크로마토그래피 원리의 큰 틀도 마찬가지로 두 상에 대한 분배 차이를 이용하여 분석물을 분리, 정제할 수 있습니다. 다만 크로마토그래피에서 두 개의 상은 하나는 고정하고 다른 하나는 일정 방향으로 이동시켜 사용합니다.
Ion-exchange: Separates billed molecules based mostly on their own conversation with billed useful groups around the stationary section.
-hydroxybenzoic acid elutes extra little by little. While we could solve absolutely both of these solutes employing mobile phase that may be 16% v/v acetonitrile, we can not take care of them In case the cellular phase is ten% tetrahydrofuran.

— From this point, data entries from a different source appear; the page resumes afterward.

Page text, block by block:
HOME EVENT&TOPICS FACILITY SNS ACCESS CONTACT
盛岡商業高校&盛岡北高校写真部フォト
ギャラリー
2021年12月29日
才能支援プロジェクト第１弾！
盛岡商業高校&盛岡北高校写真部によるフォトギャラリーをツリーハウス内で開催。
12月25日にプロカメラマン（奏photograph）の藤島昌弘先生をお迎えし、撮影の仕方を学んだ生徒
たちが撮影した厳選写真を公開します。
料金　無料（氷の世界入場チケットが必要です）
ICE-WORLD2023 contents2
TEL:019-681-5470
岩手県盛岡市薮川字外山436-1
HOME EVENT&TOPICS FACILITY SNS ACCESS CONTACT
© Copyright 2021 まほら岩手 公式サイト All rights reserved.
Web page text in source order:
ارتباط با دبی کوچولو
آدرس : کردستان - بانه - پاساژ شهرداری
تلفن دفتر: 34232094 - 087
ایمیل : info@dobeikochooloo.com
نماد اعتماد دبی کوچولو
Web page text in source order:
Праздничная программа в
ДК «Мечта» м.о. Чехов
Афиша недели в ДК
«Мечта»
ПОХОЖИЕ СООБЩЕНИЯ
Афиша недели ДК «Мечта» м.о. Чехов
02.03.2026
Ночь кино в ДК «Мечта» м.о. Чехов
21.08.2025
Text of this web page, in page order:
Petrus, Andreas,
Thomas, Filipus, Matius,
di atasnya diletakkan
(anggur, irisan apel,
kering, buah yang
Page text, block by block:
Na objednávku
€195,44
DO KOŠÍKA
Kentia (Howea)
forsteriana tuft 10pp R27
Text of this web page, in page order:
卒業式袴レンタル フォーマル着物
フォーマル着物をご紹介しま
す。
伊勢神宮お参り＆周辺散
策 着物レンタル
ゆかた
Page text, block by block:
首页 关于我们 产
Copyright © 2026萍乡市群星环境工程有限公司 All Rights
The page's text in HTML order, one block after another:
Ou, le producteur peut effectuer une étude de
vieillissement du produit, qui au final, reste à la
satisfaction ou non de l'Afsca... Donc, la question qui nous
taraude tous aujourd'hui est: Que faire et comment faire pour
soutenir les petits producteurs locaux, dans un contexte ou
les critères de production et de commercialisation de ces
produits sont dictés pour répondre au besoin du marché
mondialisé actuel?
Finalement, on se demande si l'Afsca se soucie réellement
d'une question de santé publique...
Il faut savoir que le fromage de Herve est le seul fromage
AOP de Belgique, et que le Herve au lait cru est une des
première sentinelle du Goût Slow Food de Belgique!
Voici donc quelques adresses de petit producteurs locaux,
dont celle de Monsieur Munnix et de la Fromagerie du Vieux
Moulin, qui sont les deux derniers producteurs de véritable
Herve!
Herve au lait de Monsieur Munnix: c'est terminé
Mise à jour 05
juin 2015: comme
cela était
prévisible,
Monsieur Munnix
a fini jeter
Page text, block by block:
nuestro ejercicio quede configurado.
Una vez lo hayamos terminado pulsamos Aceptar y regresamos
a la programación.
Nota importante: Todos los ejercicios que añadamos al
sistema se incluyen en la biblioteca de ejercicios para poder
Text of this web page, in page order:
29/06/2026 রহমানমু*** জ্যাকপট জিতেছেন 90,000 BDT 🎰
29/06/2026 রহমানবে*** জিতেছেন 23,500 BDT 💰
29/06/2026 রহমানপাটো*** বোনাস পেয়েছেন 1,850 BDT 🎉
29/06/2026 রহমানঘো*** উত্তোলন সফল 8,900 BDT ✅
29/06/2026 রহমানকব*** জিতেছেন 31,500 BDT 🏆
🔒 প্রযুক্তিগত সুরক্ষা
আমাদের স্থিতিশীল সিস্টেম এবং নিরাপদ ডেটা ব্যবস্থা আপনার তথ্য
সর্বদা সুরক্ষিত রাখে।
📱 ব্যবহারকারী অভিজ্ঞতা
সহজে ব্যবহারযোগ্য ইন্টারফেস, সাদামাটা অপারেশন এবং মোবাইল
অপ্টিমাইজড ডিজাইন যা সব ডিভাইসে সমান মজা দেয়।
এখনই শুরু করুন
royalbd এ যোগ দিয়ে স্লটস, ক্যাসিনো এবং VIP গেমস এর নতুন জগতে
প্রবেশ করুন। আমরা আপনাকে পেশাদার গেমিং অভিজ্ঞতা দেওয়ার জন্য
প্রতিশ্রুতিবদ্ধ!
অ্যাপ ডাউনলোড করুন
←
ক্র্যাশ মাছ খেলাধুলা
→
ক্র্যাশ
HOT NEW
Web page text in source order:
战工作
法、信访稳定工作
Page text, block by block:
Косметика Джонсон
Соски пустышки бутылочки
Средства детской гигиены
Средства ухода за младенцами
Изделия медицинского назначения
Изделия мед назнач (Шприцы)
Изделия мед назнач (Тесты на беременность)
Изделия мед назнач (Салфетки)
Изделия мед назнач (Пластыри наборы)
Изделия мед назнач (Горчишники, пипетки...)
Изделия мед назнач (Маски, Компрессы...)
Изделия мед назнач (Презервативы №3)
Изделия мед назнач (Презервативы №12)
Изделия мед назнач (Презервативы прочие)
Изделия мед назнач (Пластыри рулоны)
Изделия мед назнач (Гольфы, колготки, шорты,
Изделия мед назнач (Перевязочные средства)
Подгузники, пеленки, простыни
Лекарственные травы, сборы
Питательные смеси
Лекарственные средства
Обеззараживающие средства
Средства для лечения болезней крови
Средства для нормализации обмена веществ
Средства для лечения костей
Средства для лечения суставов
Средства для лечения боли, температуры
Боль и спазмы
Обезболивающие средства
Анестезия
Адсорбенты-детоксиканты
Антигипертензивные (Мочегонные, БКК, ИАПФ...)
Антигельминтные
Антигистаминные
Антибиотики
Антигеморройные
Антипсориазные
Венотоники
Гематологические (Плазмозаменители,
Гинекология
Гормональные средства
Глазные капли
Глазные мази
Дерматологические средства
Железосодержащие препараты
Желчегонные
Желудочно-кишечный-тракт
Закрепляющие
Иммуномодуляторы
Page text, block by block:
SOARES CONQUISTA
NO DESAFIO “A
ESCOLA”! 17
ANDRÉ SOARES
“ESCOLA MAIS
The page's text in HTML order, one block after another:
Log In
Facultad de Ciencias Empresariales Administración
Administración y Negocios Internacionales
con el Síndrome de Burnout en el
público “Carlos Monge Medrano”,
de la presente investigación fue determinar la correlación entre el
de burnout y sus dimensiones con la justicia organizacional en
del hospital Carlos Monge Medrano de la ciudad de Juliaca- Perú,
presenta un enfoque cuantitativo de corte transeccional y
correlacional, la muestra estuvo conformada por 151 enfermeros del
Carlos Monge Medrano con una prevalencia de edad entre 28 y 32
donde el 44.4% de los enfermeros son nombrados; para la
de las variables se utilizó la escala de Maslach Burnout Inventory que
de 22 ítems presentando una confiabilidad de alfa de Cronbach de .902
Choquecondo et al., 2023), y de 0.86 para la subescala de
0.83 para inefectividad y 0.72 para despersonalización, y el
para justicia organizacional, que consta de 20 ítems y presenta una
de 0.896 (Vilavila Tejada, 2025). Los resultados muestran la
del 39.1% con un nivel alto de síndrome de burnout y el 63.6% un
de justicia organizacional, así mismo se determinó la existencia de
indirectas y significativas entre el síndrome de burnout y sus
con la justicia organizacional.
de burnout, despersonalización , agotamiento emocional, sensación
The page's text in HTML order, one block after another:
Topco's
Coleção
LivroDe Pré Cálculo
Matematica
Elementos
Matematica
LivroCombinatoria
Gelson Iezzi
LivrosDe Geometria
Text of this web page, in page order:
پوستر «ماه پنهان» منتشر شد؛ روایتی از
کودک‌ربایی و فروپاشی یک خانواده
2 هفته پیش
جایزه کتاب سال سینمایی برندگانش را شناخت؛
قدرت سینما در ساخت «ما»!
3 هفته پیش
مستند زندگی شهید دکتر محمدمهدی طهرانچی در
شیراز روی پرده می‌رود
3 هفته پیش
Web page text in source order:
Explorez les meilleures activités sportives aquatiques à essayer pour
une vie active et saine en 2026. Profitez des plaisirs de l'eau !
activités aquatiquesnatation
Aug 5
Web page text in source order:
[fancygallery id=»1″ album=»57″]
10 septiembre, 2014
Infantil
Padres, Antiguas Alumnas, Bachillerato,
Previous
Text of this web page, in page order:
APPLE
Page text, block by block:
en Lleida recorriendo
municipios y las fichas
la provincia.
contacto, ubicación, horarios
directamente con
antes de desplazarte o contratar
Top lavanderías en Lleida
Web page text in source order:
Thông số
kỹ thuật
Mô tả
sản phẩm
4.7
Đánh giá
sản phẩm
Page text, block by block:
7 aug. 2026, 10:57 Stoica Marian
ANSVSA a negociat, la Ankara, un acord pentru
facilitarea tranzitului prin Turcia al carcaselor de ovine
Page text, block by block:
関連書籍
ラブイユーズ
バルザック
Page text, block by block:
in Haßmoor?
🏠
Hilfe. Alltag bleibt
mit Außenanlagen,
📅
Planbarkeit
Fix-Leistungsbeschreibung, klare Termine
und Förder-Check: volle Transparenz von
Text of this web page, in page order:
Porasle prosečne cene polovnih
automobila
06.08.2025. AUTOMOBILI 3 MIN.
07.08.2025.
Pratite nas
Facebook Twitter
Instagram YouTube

Transforming the cellular section’s composition as the separation progresses is 1 Option to this problem. For any reversed-phase separation we use an initial cellular period that's additional polar. Since the separation progresses, we modify the composition of cellular phase to ensure it turns into significantly less polar (see Determine 12.five.six
are created by reacting the silica particles with the organochlorosilane of the final form Si(CH3)2RCl, wherever R can be an alkyl or substituted alkyl team.
. The working pump and also the equilibrating pump Just about every Use a piston whose back and forth motion maintains a continuing stream level of approximately a number of mL/min and offers the high output stress necessary to thrust the mobile stage from the chromatographic column.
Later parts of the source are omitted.